> **Goal of the exercise**
Once you reach the line that holds "Cette classe permet" in the listing below, output it and every line after it through the line that holds "Gegeben war uns", word for word.

^^^^^^^^^^^^^^^^

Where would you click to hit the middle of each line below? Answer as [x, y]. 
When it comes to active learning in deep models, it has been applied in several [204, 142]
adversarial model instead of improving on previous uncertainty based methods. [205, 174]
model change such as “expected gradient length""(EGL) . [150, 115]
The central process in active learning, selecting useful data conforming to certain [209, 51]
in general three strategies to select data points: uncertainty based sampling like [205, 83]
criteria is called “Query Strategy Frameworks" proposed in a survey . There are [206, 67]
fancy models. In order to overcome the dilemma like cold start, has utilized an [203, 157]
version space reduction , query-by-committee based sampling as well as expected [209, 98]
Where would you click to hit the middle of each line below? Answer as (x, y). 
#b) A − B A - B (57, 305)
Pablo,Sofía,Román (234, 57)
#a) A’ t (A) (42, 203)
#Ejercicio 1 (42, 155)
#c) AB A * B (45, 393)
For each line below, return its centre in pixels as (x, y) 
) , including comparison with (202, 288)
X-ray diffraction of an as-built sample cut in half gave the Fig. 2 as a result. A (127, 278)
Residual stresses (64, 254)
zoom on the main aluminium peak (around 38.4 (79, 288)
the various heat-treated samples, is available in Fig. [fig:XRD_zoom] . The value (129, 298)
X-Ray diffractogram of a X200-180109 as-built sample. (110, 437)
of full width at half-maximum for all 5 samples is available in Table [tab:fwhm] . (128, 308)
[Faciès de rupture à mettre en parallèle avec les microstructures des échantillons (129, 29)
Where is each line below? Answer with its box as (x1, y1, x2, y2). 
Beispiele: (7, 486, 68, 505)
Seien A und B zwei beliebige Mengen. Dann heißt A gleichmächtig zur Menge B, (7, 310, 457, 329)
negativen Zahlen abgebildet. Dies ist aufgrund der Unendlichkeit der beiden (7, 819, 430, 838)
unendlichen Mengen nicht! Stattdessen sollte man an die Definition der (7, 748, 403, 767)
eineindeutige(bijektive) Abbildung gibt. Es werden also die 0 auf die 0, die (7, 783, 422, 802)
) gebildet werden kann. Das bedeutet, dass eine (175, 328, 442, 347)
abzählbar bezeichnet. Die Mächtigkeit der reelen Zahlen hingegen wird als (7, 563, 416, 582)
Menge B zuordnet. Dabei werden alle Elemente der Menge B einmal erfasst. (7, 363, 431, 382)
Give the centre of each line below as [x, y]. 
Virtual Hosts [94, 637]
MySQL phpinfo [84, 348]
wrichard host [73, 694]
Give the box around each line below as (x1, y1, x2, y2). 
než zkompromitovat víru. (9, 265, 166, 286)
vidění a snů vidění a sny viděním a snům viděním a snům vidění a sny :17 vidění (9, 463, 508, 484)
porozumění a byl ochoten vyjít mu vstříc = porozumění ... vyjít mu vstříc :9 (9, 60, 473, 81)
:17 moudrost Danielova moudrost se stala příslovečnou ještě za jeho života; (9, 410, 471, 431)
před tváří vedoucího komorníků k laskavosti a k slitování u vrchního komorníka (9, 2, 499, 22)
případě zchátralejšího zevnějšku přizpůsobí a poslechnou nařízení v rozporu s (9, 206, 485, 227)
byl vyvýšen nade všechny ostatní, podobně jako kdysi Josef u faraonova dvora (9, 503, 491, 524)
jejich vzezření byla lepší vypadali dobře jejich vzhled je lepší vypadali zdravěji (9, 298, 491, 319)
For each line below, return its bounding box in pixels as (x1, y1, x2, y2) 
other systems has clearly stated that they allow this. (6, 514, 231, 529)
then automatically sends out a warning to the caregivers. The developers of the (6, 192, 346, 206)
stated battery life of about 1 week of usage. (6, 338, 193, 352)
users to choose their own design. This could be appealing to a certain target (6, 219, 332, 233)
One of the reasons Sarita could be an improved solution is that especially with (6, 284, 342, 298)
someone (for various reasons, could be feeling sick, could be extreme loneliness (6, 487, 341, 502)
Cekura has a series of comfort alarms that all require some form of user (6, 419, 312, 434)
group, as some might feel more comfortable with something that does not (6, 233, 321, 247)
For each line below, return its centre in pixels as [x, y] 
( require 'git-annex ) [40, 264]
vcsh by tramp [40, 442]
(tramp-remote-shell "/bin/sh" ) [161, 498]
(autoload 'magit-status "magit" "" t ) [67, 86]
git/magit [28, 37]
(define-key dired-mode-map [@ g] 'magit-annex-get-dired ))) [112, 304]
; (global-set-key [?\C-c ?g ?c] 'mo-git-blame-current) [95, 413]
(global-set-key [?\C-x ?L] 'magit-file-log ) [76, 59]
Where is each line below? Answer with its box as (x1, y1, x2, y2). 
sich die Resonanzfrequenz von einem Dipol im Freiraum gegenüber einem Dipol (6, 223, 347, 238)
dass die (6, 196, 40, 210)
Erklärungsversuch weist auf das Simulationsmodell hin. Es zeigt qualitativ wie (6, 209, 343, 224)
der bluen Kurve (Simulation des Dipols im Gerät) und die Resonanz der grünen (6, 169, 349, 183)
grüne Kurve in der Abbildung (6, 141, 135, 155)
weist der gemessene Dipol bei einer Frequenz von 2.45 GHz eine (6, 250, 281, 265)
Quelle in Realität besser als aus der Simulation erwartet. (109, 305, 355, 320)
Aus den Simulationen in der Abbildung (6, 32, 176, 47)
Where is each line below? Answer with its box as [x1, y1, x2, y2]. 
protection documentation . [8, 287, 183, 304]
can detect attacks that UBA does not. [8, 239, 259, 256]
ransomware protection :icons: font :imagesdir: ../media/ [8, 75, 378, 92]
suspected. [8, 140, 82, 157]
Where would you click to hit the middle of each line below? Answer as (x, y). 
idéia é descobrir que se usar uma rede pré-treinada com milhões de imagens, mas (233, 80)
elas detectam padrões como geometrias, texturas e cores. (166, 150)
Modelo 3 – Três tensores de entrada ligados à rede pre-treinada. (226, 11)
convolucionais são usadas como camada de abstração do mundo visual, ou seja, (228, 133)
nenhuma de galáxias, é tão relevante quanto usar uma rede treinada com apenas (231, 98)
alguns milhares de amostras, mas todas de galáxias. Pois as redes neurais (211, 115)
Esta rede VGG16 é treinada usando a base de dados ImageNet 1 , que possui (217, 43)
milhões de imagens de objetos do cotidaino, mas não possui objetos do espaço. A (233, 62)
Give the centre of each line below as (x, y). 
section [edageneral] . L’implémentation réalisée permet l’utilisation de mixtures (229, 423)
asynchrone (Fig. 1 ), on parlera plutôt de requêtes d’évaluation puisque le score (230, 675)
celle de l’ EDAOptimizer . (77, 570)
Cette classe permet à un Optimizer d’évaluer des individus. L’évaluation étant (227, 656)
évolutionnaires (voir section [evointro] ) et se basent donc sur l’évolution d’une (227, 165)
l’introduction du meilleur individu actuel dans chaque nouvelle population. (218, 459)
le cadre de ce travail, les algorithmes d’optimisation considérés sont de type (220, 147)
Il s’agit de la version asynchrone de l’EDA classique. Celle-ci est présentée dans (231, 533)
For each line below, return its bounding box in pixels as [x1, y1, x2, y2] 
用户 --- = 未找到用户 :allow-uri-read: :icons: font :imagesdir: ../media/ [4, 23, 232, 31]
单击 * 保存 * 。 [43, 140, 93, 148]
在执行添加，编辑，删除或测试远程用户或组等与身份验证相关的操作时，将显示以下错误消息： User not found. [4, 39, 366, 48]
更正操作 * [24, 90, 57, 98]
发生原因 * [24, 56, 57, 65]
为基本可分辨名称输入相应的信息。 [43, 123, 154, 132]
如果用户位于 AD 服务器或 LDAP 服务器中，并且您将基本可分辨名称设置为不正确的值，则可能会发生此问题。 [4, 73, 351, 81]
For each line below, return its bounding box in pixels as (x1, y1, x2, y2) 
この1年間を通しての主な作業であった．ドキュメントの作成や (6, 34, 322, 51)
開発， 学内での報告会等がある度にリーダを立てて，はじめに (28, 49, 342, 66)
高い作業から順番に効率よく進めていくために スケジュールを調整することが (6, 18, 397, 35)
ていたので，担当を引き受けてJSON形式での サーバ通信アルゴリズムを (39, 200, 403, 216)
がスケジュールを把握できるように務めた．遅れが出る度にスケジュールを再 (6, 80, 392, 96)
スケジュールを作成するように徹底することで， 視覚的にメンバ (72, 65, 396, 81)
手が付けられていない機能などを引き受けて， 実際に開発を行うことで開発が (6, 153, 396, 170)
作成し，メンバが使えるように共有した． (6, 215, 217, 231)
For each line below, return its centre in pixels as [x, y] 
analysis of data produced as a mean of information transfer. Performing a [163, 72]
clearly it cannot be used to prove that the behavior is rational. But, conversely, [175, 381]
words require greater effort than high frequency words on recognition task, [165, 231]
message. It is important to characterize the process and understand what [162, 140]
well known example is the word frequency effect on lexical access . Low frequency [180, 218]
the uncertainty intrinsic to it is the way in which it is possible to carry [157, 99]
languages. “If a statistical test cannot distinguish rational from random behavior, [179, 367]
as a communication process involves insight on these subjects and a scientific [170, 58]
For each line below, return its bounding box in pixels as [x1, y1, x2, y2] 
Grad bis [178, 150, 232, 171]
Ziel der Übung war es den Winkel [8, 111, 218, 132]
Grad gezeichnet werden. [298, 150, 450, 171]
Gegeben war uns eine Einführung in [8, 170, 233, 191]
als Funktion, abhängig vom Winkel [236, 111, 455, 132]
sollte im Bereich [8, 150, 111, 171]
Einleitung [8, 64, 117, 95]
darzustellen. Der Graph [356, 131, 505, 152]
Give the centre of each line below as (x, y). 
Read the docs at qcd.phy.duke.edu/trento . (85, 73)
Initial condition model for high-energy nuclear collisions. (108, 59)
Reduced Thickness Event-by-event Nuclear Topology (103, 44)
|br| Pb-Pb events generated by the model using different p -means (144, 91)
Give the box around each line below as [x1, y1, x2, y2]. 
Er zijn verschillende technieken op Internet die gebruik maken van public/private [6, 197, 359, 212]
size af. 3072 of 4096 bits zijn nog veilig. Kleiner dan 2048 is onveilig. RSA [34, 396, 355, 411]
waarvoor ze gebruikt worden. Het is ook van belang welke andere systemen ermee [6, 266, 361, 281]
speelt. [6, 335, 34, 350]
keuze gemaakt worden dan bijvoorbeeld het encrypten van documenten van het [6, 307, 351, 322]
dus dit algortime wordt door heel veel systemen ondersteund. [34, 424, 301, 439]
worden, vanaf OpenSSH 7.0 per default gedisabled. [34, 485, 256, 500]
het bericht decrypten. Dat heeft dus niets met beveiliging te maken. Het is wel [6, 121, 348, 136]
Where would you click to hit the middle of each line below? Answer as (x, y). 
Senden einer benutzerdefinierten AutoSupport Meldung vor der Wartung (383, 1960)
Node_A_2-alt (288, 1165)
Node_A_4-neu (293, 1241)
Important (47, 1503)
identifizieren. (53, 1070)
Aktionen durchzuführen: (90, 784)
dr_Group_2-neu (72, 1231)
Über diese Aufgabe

^^^^^^^^^^^^^^^^

> **Exercise answer**
Cette classe permet à un Optimizer d’évaluer des individus. L’évaluation étant (227, 656)
évolutionnaires (voir section [evointro] ) et se basent donc sur l’évolution d’une (227, 165)
l’introduction du meilleur individu actuel dans chaque nouvelle population. (218, 459)
le cadre de ce travail, les algorithmes d’optimisation considérés sont de type (220, 147)
Il s’agit de la version asynchrone de l’EDA classique. Celle-ci est présentée dans (231, 533)
For each line below, return its bounding box in pixels as [x1, y1, x2, y2] 
用户 --- = 未找到用户 :allow-uri-read: :icons: font :imagesdir: ../media/ [4, 23, 232, 31]
单击 * 保存 * 。 [43, 140, 93, 148]
在执行添加，编辑，删除或测试远程用户或组等与身份验证相关的操作时，将显示以下错误消息： User not found. [4, 39, 366, 48]
更正操作 * [24, 90, 57, 98]
发生原因 * [24, 56, 57, 65]
为基本可分辨名称输入相应的信息。 [43, 123, 154, 132]
如果用户位于 AD 服务器或 LDAP 服务器中，并且您将基本可分辨名称设置为不正确的值，则可能会发生此问题。 [4, 73, 351, 81]
For each line below, return its bounding box in pixels as (x1, y1, x2, y2) 
この1年間を通しての主な作業であった．ドキュメントの作成や (6, 34, 322, 51)
開発， 学内での報告会等がある度にリーダを立てて，はじめに (28, 49, 342, 66)
高い作業から順番に効率よく進めていくために スケジュールを調整することが (6, 18, 397, 35)
ていたので，担当を引き受けてJSON形式での サーバ通信アルゴリズムを (39, 200, 403, 216)
がスケジュールを把握できるように務めた．遅れが出る度にスケジュールを再 (6, 80, 392, 96)
スケジュールを作成するように徹底することで， 視覚的にメンバ (72, 65, 396, 81)
手が付けられていない機能などを引き受けて， 実際に開発を行うことで開発が (6, 153, 396, 170)
作成し，メンバが使えるように共有した． (6, 215, 217, 231)
For each line below, return its centre in pixels as [x, y] 
analysis of data produced as a mean of information transfer. Performing a [163, 72]
clearly it cannot be used to prove that the behavior is rational. But, conversely, [175, 381]
words require greater effort than high frequency words on recognition task, [165, 231]
message. It is important to characterize the process and understand what [162, 140]
well known example is the word frequency effect on lexical access . Low frequency [180, 218]
the uncertainty intrinsic to it is the way in which it is possible to carry [157, 99]
languages. “If a statistical test cannot distinguish rational from random behavior, [179, 367]
as a communication process involves insight on these subjects and a scientific [170, 58]
For each line below, return its bounding box in pixels as [x1, y1, x2, y2] 
Grad bis [178, 150, 232, 171]
Ziel der Übung war es den Winkel [8, 111, 218, 132]
Grad gezeichnet werden. [298, 150, 450, 171]
Gegeben war uns eine Einführung in [8, 170, 233, 191]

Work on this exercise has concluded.